Last updated on: May 24, 2024, 10:24h.
Resorts World announced on Thursday the end of free parking even for its rewards club members. As of June 1, only club members who have attained a new “Elite Tier” status or above can park without paying.
Elite requires players to earn 3,000 tier credits from dining, shopping, or gambling at Resorts World.
For all non-Elites, self-parking will cost a flat $18.
When the glitzy $4.3 billion integrated resort, owned and operated by Malaysia-based Genting Group, opened on the Strip’s unhappening north end in June 2021, it promised perpetual free parking to all.

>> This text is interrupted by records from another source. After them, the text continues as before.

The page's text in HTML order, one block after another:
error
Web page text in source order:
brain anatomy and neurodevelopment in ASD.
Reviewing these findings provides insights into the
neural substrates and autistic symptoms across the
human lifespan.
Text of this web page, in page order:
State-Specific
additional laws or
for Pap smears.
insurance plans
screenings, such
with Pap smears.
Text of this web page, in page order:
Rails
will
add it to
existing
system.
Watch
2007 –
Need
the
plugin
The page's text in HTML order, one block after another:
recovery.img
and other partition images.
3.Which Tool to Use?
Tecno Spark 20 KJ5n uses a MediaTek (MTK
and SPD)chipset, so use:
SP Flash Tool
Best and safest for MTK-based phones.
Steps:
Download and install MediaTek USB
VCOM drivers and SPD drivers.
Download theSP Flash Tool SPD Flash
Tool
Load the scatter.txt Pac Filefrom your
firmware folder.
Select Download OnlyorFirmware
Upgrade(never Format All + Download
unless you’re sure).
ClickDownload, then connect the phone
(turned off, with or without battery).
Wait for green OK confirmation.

Resorts World broke that promise two years later, reserving free parking only for patrons enrolled in its Genting Rewards loyalty program, regardless of their spending record with the property.
Final 4
As of June 1, the only Las Vegas resorts to still offer free parking will be TI, Circus Circus, Casino Royale, and the Sahara.

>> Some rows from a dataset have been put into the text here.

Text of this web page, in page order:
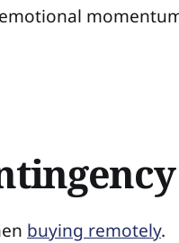
buying remotely.
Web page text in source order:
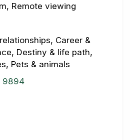
Remote viewing
Career &
Destiny & life path,
Pets & animals
9894

However, upgrades to the Sahara’s two garages earlier this month, which, according to the resort’s website added “the latest technology to improve your safety and experience,” have cast doubt on how much longer this will be the case.
The Sahara’s website now reads that parking is free “for hotel and property guests.” This suggests that the aforementioned new technology may have been installed to prevent people from parking there to visit the adjacent Wynn and Encore, which only offers free parking for three hours to anyone not registered at their hotels.
In case you’re not keeping count, the last time we updated the list of Strip resorts with free parking, it included the Tropicana, which is currently being demolished. The next time, Casino Royale may also go the same way, since plans are being made to replace it with a 699-foot tower.
Free self-parking also remains available on the Strip at the Fashion Show Mall and the Shoppes at Mandalay Palace. Aria’s Shops at Crystals also offers free valet parking.
Fee For All
Free parking was a staple of the Strip from the day it began until 2016. That was the year MGM, which operates the Bellagio, Aria, MGM Grand, Mandalay Bay, Park MGM, Mirage, New York-New York, Luxor, and Excalibur, became the first casino company on the charge for the Strip tradition.
For a year or two, most competitors kept their self-parking free as a selling point. Eventually, all caved. Longtime holdouts Wynn and Encore finally relented last year, blaming pressure from The Sphere.
That you once parked for free at all Las Vegas Strip casinos will be a story you tell your grandchildren one day, just like the stories you tell them about drinking in them for free and (if you’re old enough), once getting your room comped because you gambled $100.